While residents left the Towers at Four Lakes in the same boat -- in many cases a fire department rescue boat -- all have experienced their own version of what displaced resident Denise Taylor calls the "flood journey."

Taylor's journey included a rescue boat ride and bus trip to the first shelter for flooded Lisle residents at Benedictine University. She later stayed several nights in a Red Cross shelter at Trinity Lutheran Church in Lisle before moving in with her son in Aurora when the shelter closed May 4.

Taylor then got word she could move May 17 to a senior apartment in Chicago. The 58-year-old liver transplant survivor had been on a waiting list, but the Red Cross and other volunteer organizations helped ensure her name was moved up because she was unable to access her home.

"We were able to work with all the families and find them new housing or make a plan to go stay with friends or family, so we were able to close (the Lisle shelter)," said Patricia Kemp, Red Cross communications manager for the Greater Chicago Region.
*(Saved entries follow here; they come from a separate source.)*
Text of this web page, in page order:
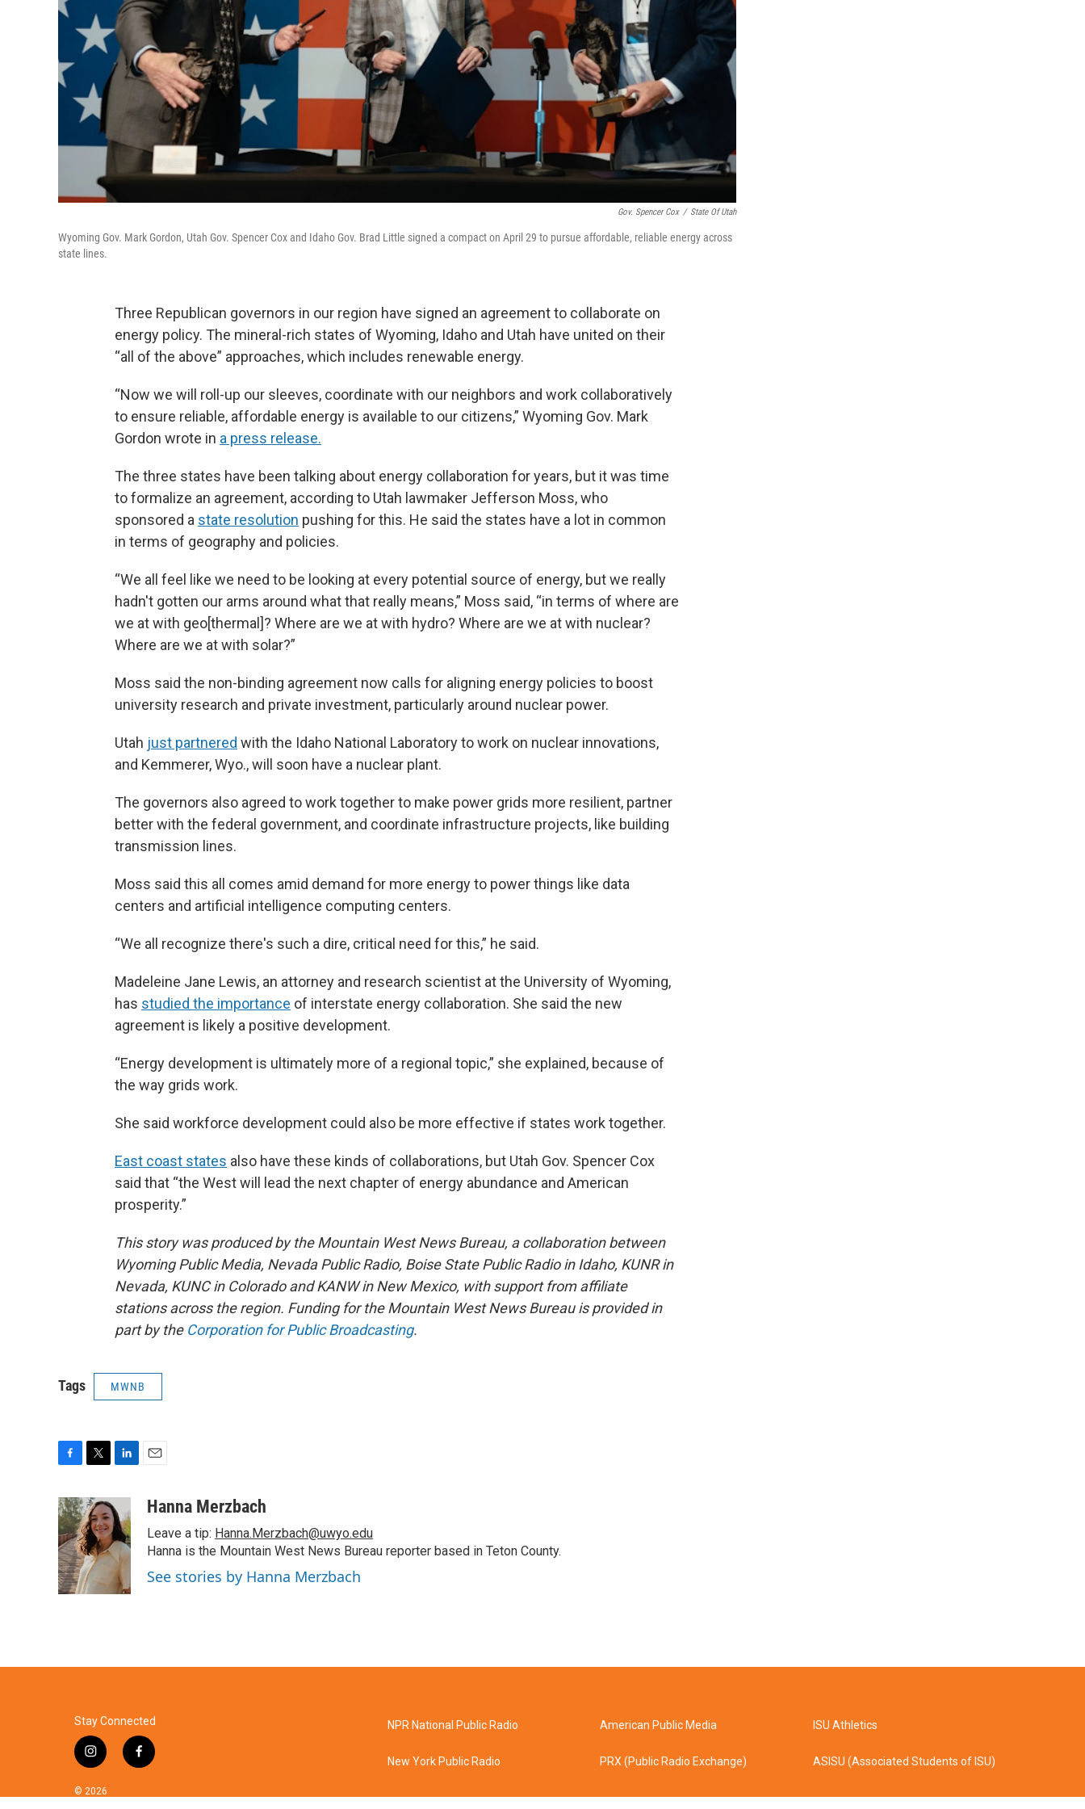
Gov. Spencer Cox / State Of Utah
Wyoming Gov. Mark Gordon, Utah Gov. Spencer Cox and Idaho Gov. Brad Little signed a compact on April 29 to pursue affordable, reliable energy across
state lines.
Three Republican governors in our region have signed an agreement to collaborate on
energy policy. The mineral-rich states of Wyoming, Idaho and Utah have united on their
“all of the above” approaches, which includes renewable energy.
“Now we will roll-up our sleeves, coordinate with our neighbors and work collaboratively
to ensure reliable, affordable energy is available to our citizens,” Wyoming Gov. Mark
Gordon wrote in a press release.
The three states have been talking about energy collaboration for years, but it was time
to formalize an agreement, according to Utah lawmaker Jefferson Moss, who
sponsored a state resolution pushing for this. He said the states have a lot in common
in terms of geography and policies.
“We all feel like we need to be looking at every potential source of energy, but we really
hadn't gotten our arms around what that really means,” Moss said, “in terms of where are
we at with geo[thermal]? Where are we at with hydro? Where are we at with nuclear?
Where are we at with solar?”
Moss said the non-binding agreement now calls for aligning energy policies to boost
university research and private investment, particularly around nuclear power.
Utah just partnered with the Idaho National Laboratory to work on nuclear innovations,
and Kemmerer, Wyo., will soon have a nuclear plant.
The governors also agreed to work together to make power grids more resilient, partner
better with the federal government, and coordinate infrastructure projects, like building
transmission lines.
Moss said this all comes amid demand for more energy to power things like data
centers and artificial intelligence computing centers.
“We all recognize there's such a dire, critical need for this,” he said.
Madeleine Jane Lewis, an attorney and research scientist at the University of Wyoming,
has studied the importance of interstate energy collaboration. She said the new
agreement is likely a positive development.
“Energy development is ultimately more of a regional topic,” she explained, because of
the way grids work.
She said workforce development could also be more effective if states work together.
East coast states also have these kinds of collaborations, but Utah Gov. Spencer Cox
said that “the West will lead the next chapter of energy abundance and American
prosperity.”
This story was produced by the Mountain West News Bureau, a collaboration between
Wyoming Public Media, Nevada Public Radio, Boise State Public Radio in Idaho, KUNR in
Nevada, KUNC in Colorado and KANW in New Mexico, with support from affiliate
stations across the region. Funding for the Mountain West News Bureau is provided in
part by the Corporation for Public Broadcasting.
Tags MWNB
c
e
b
o
o
k
i
t
t
e
r
n
k
e
d
I
n
aHanna Merzbach
Leave a tip: Hanna.Merzbach@uwyo.edu
Hanna is the Mountain West News Bureau reporter based in Teton County.
See stories by Hanna Merzbach
Stay Connected
i
n
s
f
a
© 2026
NPR National Public Radio
New York Public Radio
American Public Media
PRX (Public Radio Exchange)
ISU Athletics
ASISU (Associated Students of ISU)

Of 20 shelters the Red Cross operated after the April 18 flooding, Kemp said the Lisle location was the last to close because it served the most people. Those who still need help can call the disaster case work line at (312) 729-6179.
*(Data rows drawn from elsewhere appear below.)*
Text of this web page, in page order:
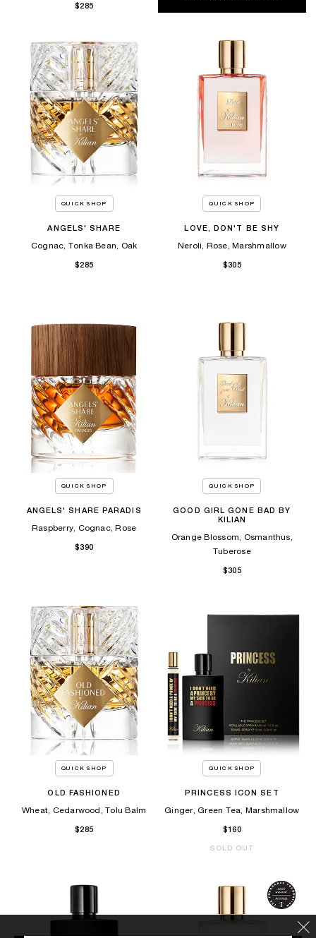
$285
QUICK SHOP
ANGELS' SHARE
Cognac, Tonka Bean, Oak
$285
QUICK SHOP
LOVE, DON'T BE SHY
Neroli, Rose, Marshmallow
$305
QUICK SHOP
ANGELS' SHARE PARADIS
Raspberry, Cognac, Rose
$390
QUICK SHOP
GOOD GIRL GONE BAD BY
KILIAN
Orange Blossom, Osmanthus,
Tuberose
$305
QUICK SHOP
OLD FASHIONED
Wheat, Cedarwood, Tolu Balm
$285
QUICK SHOP
PRINCESS ICON SET
Ginger, Green Tea, Marshmallow
$160
SOLD OUT
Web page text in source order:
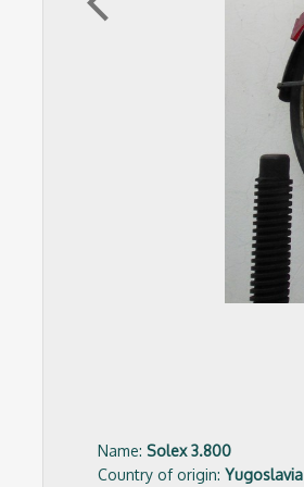
Name: Solex 3.800
Country of origin: Yugoslavia
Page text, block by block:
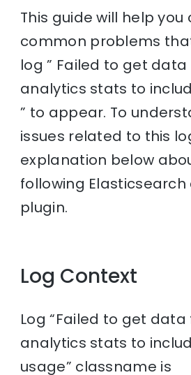
This guide will help you
common problems
log ” Failed to get
analytics stats to
” to appear. To
issues related to this
explanation below
following
plugin.
Log Context
Log “Failed to get
analytics stats to
usage” classname is
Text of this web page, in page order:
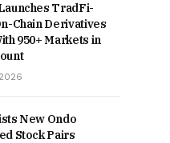
TradFi-
Chain Derivatives
950+ Markets in
New Ondo
Stock Pairs
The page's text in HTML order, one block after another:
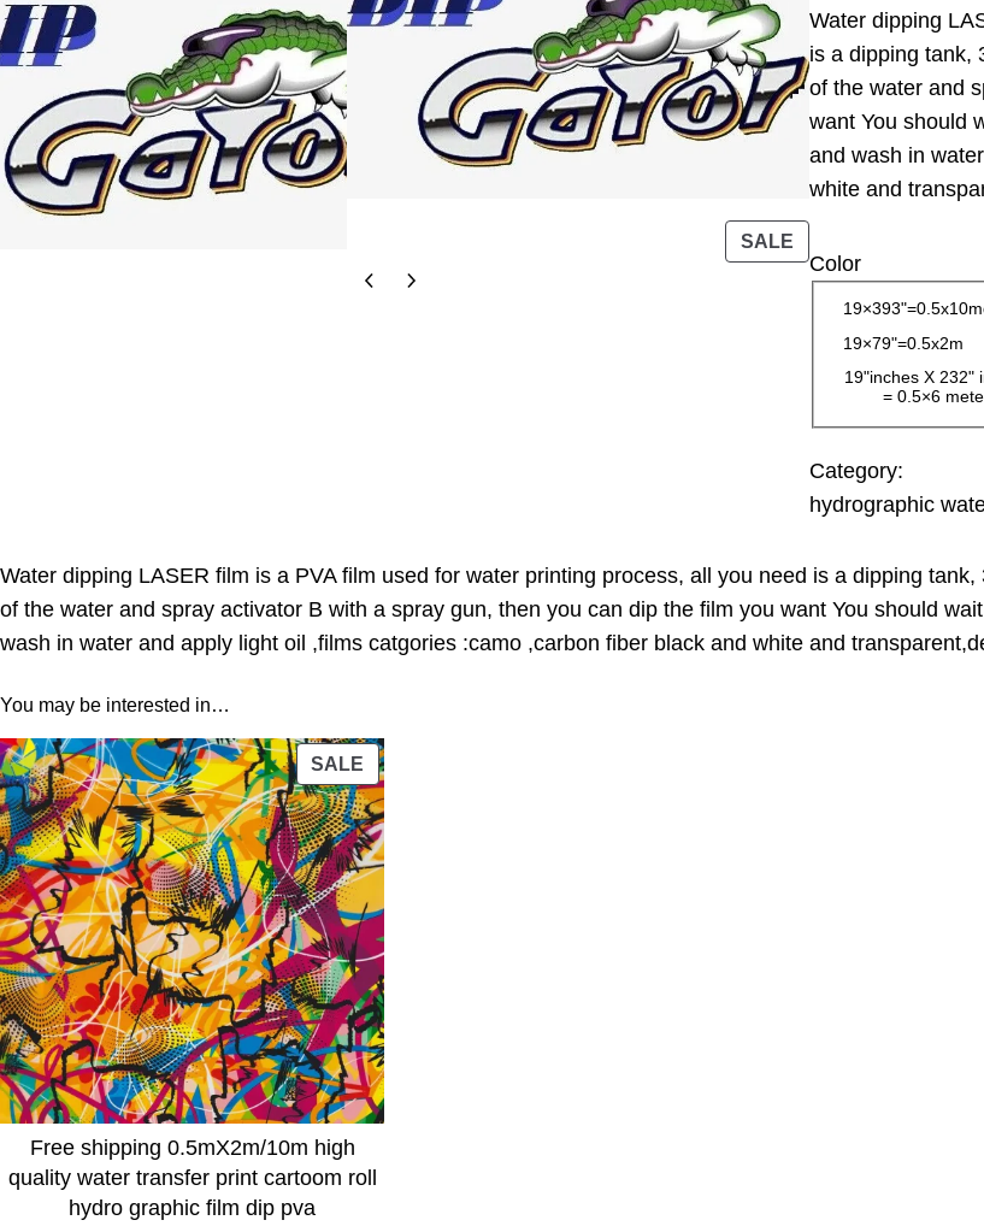
SALE
L
E
i
r
a
:
3
.
h
r
Water dipping
is a dipping tank,
of the water and
want You should
and wash in
white and
Color
19×79"=0.5x2m
19"inches X 232"
= 0.5×6
Category:
hydrographic
Water dipping LASER film is a PVA film used for water printing process, all you need is a dipping
of the water and spray activator B with a spray gun, then you can dip the film you want You should
wash in water and apply light oil ,films catgories :camo ,carbon fiber black and white and
You may be interested in…
SALE PRODUCT
ON
SALE
Free shipping 0.5mX2m/10m high
quality water transfer print cartoom roll
hydro graphic film dip pva
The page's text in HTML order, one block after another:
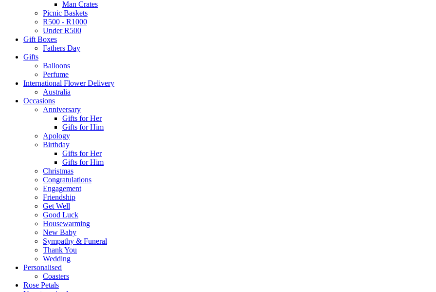
Man Crates
Picnic Baskets
R500 - R1000
Under R500
Gift Boxes
Fathers Day
Gifts
Balloons
Perfume
International Flower Delivery
Australia
Occasions
Anniversary
Gifts for Her
Gifts for Him
Apology
Birthday
Gifts for Her
Gifts for Him
Christmas
Congratulations
Engagement
Friendship
Get Well
Good Luck
Housewarming
New Baby
Sympathy & Funeral
Thank You
Wedding
Personalised
Coasters
Rose Petals
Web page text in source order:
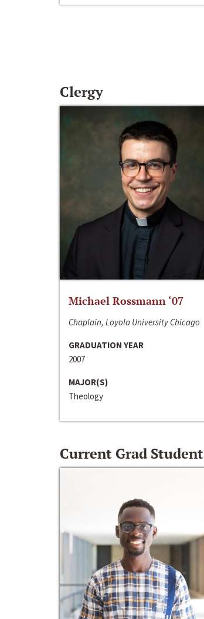
Clergy
Michael Rossmann ‘07
Chaplain, Loyola University Chicago
GRADUATION YEAR
2007
MAJOR(S)
Theology
Current Grad Student
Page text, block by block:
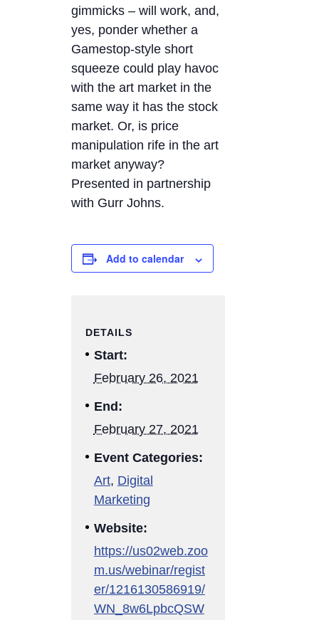
gimmicks – will work, and,
yes, ponder whether a
Gamestop-style short
squeeze could play havoc
with the art market in the
same way it has the stock
market. Or, is price
manipulation rife in the art
market anyway?
Presented in partnership
with Gurr Johns.
Add to calendar
DETAILS
Start:
February 26, 2021
End:
February 27, 2021
Event Categories:
Art, Digital
Marketing
Website:
https://us02web.zoo
m.us/webinar/regist
er/1216130586919/
WN_8w6LpbcQSW
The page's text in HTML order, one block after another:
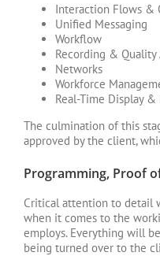
Interaction Flows &
Unified Messaging
Workflow
Recording & Quality
Networks
Workforce
Real-Time Display &
The culmination of this
approved by the client,
Programming, Proof
Critical attention to detail
when it comes to the
employs. Everything will
being turned over to the

Also housed temporarily at the shelter was Jeff Scott, who has rented an apartment in the towers for 10 years. He's chronicled his flood journey through Facebook posts, saying he stayed in a homeless shelter May 10 and had to make an emergency room visit for an illness May 11.
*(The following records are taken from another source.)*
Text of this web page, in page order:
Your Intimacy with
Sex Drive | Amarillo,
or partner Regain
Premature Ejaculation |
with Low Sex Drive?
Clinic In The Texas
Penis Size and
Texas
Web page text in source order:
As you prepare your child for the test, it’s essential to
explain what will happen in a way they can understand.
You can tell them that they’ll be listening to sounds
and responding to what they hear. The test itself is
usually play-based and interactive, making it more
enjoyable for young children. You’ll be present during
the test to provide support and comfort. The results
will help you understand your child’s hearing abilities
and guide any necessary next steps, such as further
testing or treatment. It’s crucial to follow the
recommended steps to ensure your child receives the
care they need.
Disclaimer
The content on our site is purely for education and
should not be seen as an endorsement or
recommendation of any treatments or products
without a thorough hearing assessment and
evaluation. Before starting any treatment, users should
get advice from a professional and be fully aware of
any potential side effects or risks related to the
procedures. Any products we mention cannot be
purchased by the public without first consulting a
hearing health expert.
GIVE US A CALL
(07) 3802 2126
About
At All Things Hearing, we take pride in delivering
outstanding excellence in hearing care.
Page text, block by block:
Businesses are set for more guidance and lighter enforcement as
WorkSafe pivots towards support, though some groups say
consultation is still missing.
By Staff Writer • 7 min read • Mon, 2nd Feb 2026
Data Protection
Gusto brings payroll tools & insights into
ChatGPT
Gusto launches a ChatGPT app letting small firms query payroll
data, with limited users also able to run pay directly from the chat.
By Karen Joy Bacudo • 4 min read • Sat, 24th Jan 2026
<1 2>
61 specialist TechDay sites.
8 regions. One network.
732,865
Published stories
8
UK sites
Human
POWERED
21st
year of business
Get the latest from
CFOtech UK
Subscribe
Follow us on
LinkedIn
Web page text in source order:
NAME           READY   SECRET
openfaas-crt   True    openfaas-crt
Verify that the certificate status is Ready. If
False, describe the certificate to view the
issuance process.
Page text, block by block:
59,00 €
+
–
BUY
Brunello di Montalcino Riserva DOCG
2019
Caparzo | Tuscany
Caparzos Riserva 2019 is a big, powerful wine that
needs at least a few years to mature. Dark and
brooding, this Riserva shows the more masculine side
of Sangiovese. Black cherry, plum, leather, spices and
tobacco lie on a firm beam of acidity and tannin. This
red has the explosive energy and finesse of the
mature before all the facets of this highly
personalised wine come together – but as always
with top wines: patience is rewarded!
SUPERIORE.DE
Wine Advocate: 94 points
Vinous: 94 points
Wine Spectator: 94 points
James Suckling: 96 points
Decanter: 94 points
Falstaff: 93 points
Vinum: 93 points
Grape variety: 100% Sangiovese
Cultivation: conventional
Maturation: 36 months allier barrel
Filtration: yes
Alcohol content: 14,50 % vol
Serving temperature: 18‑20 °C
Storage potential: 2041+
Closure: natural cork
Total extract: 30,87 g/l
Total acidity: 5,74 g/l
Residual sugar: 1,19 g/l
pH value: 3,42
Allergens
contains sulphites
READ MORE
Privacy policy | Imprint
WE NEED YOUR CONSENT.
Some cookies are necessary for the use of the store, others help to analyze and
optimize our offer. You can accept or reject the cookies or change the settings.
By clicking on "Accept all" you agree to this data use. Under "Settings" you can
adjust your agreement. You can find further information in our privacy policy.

Schulz said she and her daughter weren't able to use the Red Cross shelter because of the family's dog, a 7-pound Yorkie who has lost 2 pounds since ingesting floodwater. Schulz is applying for federal assistance with costs she has incurred while staying with her parents in Downers Grove, including replacement of necessary items still trapped in her eighth-floor apartment.

Lisle Mayor Joe Broda said the federal disaster declaration President Barack Obama announced last week for 11 Illinois counties, including DuPage, could be a big relief for his community's residents.

The declaration makes federal assistance, including low-interest loans for cleanup or repairs, available. A FEMA Disaster Recovery Center opened Thursday and will be available from 9 a.m. to 7 p.m. daily at the Lisle police station, 5040 Lincoln Ave., to assist with aid applications.

"I think it's going to mean a lot to Lisle residents," Broda said about the availability of government aid. "This is the first time to my knowledge we have been affected this much by flooding."

Cunningham said Towers at Four Lakes management is working to determine whether the company will be eligible for any assistance with damage restoration or future flood mitigation projects. In the meantime, he said displaced residents are free to break their leases and move elsewhere, as Taylor did, or wait it out like Schulz without having to pay rent until after returning home.

"My things are dry, but I've been highly inconvenienced," Schulz said, summing up her version of the flood journey. "Now we know the end is near … I wish it were sooner, but we have another month of figuring out what we're going to do."